(Collected data)
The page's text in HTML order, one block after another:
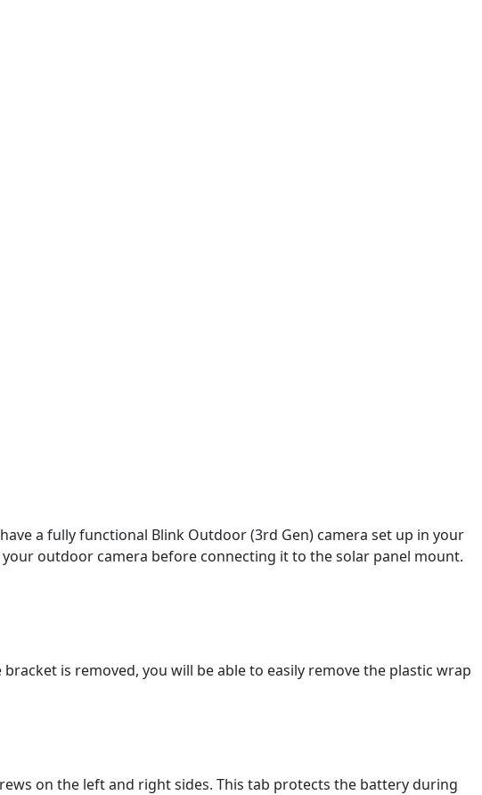
a fully functional Blink Outdoor (3rd Gen) camera set up in your
outdoor camera before connecting it to the solar panel mount.
is removed, you will be able to easily remove the plastic wrap
on the left and right sides. This tab protects the battery during
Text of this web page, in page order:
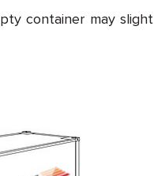
container may
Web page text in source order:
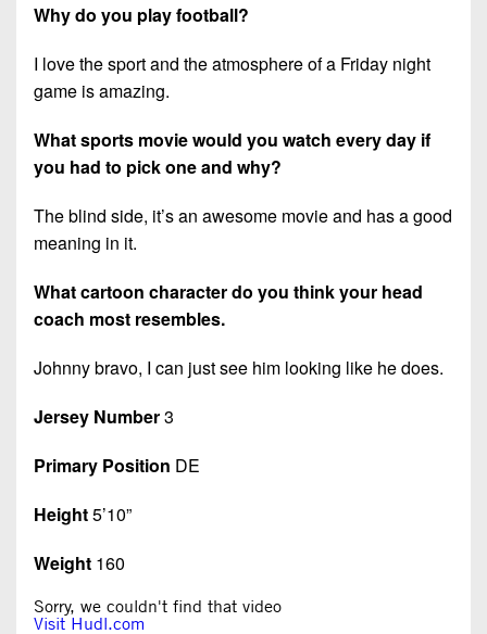
Why do you play football?
I love the sport and the atmosphere of a Friday night
game is amazing.
What sports movie would you watch every day if
you had to pick one and why?
The blind side, it’s an awesome movie and has a good
meaning in it.
What cartoon character do you think your head
coach most resembles.
Johnny bravo, I can just see him looking like he does.
Jersey Number3
Primary Position DE
Height5’10”
Weight 160
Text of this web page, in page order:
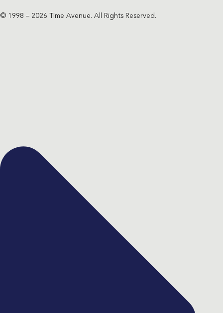
© 1998 – 2026 Time Avenue. All Rights Reserved.
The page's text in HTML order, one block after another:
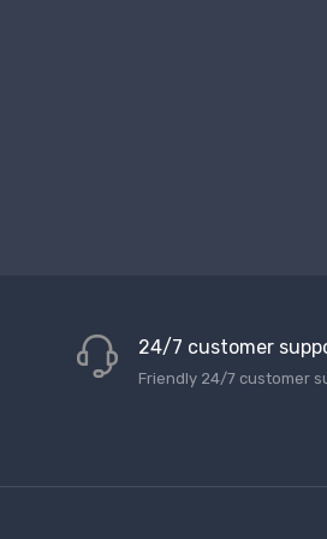
24/7 customer
Friendly 24/7 customer
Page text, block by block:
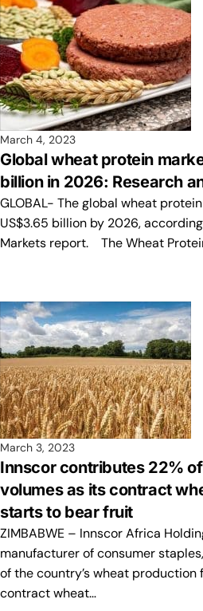
March 4, 2023
Global wheat protein
billion in 2026: Research
GLOBAL- The global wheat
US$3.65 billion by 2026,
Markets report. The Wheat
March 3, 2023
Innscor contributes 22%
volumes as its contract
starts to bear fruit
ZIMBABWE – Innscor Africa
manufacturer of consumer
of the country’s wheat production
contract wheat…
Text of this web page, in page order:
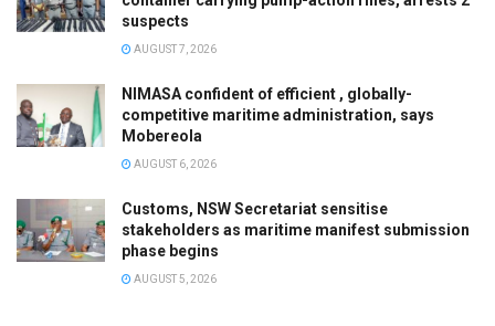
suspects
AUGUST 7, 2026
NIMASA confident of efficient , globally-
competitive maritime administration, says
Mobereola
AUGUST 6, 2026
Customs, NSW Secretariat sensitise
stakeholders as maritime manifest submission
phase begins
AUGUST 5, 2026

▸ TASK DIRECTIONS:
Omit every picture, then write out the entries above exactly.

▸ EXERCISE RESULT:
The page's text in HTML order, one block after another:
a fully functional Blink Outdoor (3rd Gen) camera set up in your
outdoor camera before connecting it to the solar panel mount.
is removed, you will be able to easily remove the plastic wrap
on the left and right sides. This tab protects the battery during
Text of this web page, in page order:
container may
Web page text in source order:
Why do you play football?
I love the sport and the atmosphere of a Friday night
game is amazing.
What sports movie would you watch every day if
you had to pick one and why?
The blind side, it’s an awesome movie and has a good
meaning in it.
What cartoon character do you think your head
coach most resembles.
Johnny bravo, I can just see him looking like he does.
Jersey Number3
Primary Position DE
Height5’10”
Weight 160
Text of this web page, in page order:
© 1998 – 2026 Time Avenue. All Rights Reserved.
The page's text in HTML order, one block after another:
24/7 customer
Friendly 24/7 customer
Page text, block by block:
March 4, 2023
Global wheat protein
billion in 2026: Research
GLOBAL- The global wheat
US$3.65 billion by 2026,
Markets report. The Wheat
March 3, 2023
Innscor contributes 22%
volumes as its contract
starts to bear fruit
ZIMBABWE – Innscor Africa
manufacturer of consumer
of the country’s wheat production
contract wheat…
Text of this web page, in page order:
suspects
AUGUST 7, 2026
NIMASA confident of efficient , globally-
competitive maritime administration, says
Mobereola
AUGUST 6, 2026
Customs, NSW Secretariat sensitise
stakeholders as maritime manifest submission
phase begins
AUGUST 5, 2026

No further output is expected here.